Market indicators are defined by market indicator tools.

  • Have you ever heard the term “the market is getting frothy?” No doubt you have. This term is based on when market indicators have pointed out that there are many new highs. This market indicator is called New Highs-New Lows and also leads to the famous term, “the market is bottoming out.” Which is said if the market indicator is identifying many new lows.
  • Some market indicator tools simply soften data and make them more digestible by creating smooth lines rather than screens full of numbers. One indicator tool called the McClellan Oscillator uses a data-range to put market breadth into context.
  • One of the most popular methods of visualizing data is through Moving Averages. A lot of market indicator tools use this method because it allows a clean look at stocks movement compared to averaged accumulated historic data.

It sounds super-complicated but we guarantee if you’re using a trading app you’ve encountered many of these market indicator tools already.

Go on, load up your preferred app and look at all the tools and ways you can define how the market is shown to you in graphs.
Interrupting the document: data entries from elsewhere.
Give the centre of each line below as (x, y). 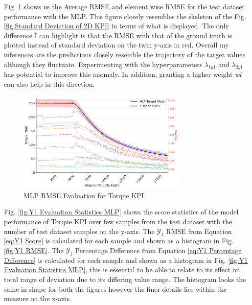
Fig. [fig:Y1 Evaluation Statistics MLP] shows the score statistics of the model (121, 212)
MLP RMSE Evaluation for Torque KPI (84, 195)
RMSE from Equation (199, 231)
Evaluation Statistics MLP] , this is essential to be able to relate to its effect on (122, 270)
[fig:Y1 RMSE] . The (34, 250)
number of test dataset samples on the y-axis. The (79, 231)
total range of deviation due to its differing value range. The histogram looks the (125, 279)
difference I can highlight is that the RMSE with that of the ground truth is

Those lines help you identify aspects of the market – which is the purpose of a market indicator tool.

What events make stock values change?

We’ve covered the market indicators and tools used to determine if a market is up or down, bullish or bearish. Now it is time for the events to watch out for that change the direction of stocks.

  • Corporate or government performance data
  • Breaking news about corporate espionage and wrong-doings.
  • Wars and conflicts
  • Changes in technology or market demands
  • Government policies
  • Inflation and deflation
  • Natural disasters

All the above reasons make investing risky, but ultimately worth it when you pick right.